I am trying to answer questions honestly and with clarity. I would also point out that I have suggested to the ladies that made the enquiry that they deal with outdoorbits, which will give them freedom to chose any approved installer. So I do not see that I have done anything wrong. If I have it is unwittingly and the moderators will no doubt tell me and amend me posts.

Eddie Jones
Van Bitz


----------



## BERTHA (May 21, 2005)

I think your wrong Nukeman, although I don't doubt Eddievanbitz is telling the truth and meant in good faith it is still wrong.

Most people who write in to these posts, like myself, give views from experience in this instance, the installation of a Corbra alarm system.

Others will write regarding other systems they have had fitted.

Therefore, the originator of this thread can see that the comments are written by fellow motorhomers with experience of their own.

It is then up to the originator to seek a more qualified explanation from people like Eddievanbitz armed with questions/challenges glean from this site.

For someone who has a interest in any service or product to suggest the benefits of their system is wrong.

If Vanbitz, Corbra or anyone else wish to promote their products then this should be done in classifieds or something similar where we can look up the information

I think it is a different issue having someone defend their company, product or service if they have been unfairly attacked/accused but there is no evidence that this thread was doing that of Van Bitz or any other manufacturer

Regards
H


----------



## eddievanbitz (May 1, 2005)

OK Hugh

I will rejoin as willy wonka or tricky dicky promote my company with gay abandon (just as I suspect many traders do here) and no one will suspect anything! 

Would that make my posts more trustworthy and truthful? would it be more informative to the person asking the original question?
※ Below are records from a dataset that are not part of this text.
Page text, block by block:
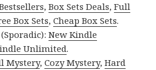
,Box Sets Deals,Full
Box Sets,Cheap Box Sets.
New Kindle
Unlimited.
Mystery,Cozy Mystery,Hard
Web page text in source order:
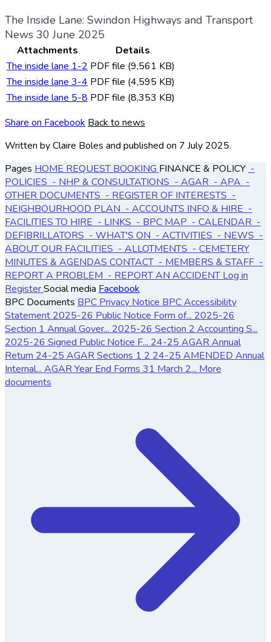
The Inside Lane: Swindon Highways and Transport
News 30 June 2025
Attachments
Details
The inside lane 1-2 PDF file (9,561 KB)
The inside lane 3-4 PDF file (4,595 KB)
The inside lane 5-8 PDF file (8,353 KB)
Share on Facebook Back to news
Written by Claire Boles and published on 7 July 2025.
Pages HOME REQUEST BOOKING FINANCE & POLICY -
POLICIES - NHP & CONSULTATIONS - AGAR - APA -
OTHER DOCUMENTS - REGISTER OF INTERESTS -
NEIGHBOURHOOD PLAN - ACCOUNTS INFO & HIRE -
FACILITIES TO HIRE - LINKS - BPC MAP - CALENDAR -
DEFIBRILLATORS - WHAT'S ON - ACTIVITIES - NEWS -
ABOUT OUR FACILITIES - ALLOTMENTS - CEMETERY
MINUTES & AGENDAS CONTACT - MEMBERS & STAFF -
REPORT A PROBLEM - REPORT AN ACCIDENTLog in
RegisterSocial media Facebook
BPC Documents BPC Privacy Notice BPC Accessibility
Statement 2025-26 Public Notice Form of... 2025-26
Section 1 Annual Gover... 2025-26 Section 2 Accounting S...
2025-26 Signed Public Notice F... 24-25 AGAR Annual
Return 24-25 AGAR Sections 1 2 24-25 AMENDED Annual
Internal... AGAR Year End Forms 31 March 2... More
documents

I don't think so, and if you do your daft! 

I have used a motorhome for nearly 20 years and have had just about everyone there is to have from 18 feet to 37 feet, I was away this weekend in the rain and the mud BBQ ing under the awning in the rain and wind like loads of others SO I own Van Bitz as well, so what? so long as I don't turn posts into adverts, state facts and join in when the thread is relevant AND I post as eddievanbitz where is the problem?


----------



## 98316 (Mar 25, 2006)

*Thank you all*

Thank you all... all your comments have been very helpful to us, and a decision has been made! (thankfully)...
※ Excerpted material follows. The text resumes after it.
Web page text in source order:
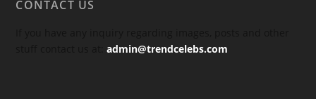
CONTACT US
stuff contact us at:admin@trendcelebs.com

I think this whole site is excellent and has really helped me over the last few days with some serious motorhome issues. I've now subscribed as well so look forward to being able to return the help shown to me someday to some other 'newbie'.

Thank you once again


----------



## takeaflight (May 9, 2005)

IMO I wished more traders would post openly, is it not more useful to be able to get to the organ grinder in stead of the monkey, also the added benefit may be a change in policy or what ever, by the company when the boss as direct contact with the public. Of course you may also get a bit of discount. 
I for one think it takes guts for a well known trader to stick his head above the parapet.
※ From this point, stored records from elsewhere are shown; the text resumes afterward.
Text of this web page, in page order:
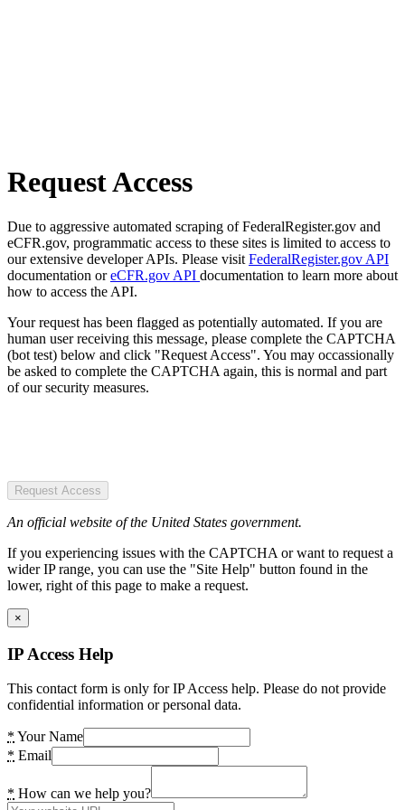
Request Access
Due to aggressive automated scraping of FederalRegister.gov and
eCFR.gov, programmatic access to these sites is limited to access to
our extensive developer APIs. Please visit FederalRegister.gov API
documentation oreCFR.gov API documentation to learn more about
how to access the API.
Your request has been flagged as potentially automated. If you are
human user receiving this message, please complete the CAPTCHA
(bot test) below and click "Request Access". You may occassionally
be asked to complete the CAPTCHA again, this is normal and part
of our security measures.
Request Access
An official website of the United States government.
If you experiencing issues with the CAPTCHA or want to request a
wider IP range, you can use the "Site Help" button found in the
lower, right of this page to make a request.
×
IP Access Help
This contact form is only for IP Access help. Please do not provide
confidential information or personal data.
* Your Name
* Email
* How can we help you?

Now just think if Mr Brownhills joined.


----------



## takeaflight (May 9, 2005)

Oh I have a Cobra yes you can isolate the interior.


----------



## 2point (Jun 10, 2005)

I had a Strikeback fitted at one of the agents, Leisurepower in Warrington. Really pleased with the job.

If you put your location we could help you out and point you in the direction of an appropriate fitter. 300 miles from Devon is likely to be the North Midlands?


----------



## peedee (May 10, 2005)

I agree with takeaflight. I think it was wrong to chastise eddie for his unbiased posting. I would much sooner see dealers post openly.

I have never heard a bad word said about Eddie's products, a bit pricy but you pay for what you get. I know which alarm my next van will have  

peedee


----------



## longman (Feb 6, 2006)

BERTHA said:


> Eddievanbitz I assume you do not work for the company called Van Bitz's
> 
> If you do how the hell you can say "Difficult one for me this as I don't want to get involved in making direct product comparisons because its not fair or the right place to do so"
> 
> ...


Hugh

I think Eddie has been both open and helpful, we should be appreciative of expertise offered by those in the industry. The whole point of the forum is to get a range of views. If what he was saying was in contradiction from everyone else then any bias would stand out a mile.

Andy


----------



## BERTHA (May 21, 2005)

I have nothing against Eddie at all or the products his company sell in fact if I could afford the whole works I would have installed on our van.

However, I stand by the principle point that although there is nothing wrong with a supplier submitting information I think it needs to be made very clear at the beginning of the post that 
"I am a trader/supplier of the products being discussed here" ................. "in my opinion our product is better because of ....."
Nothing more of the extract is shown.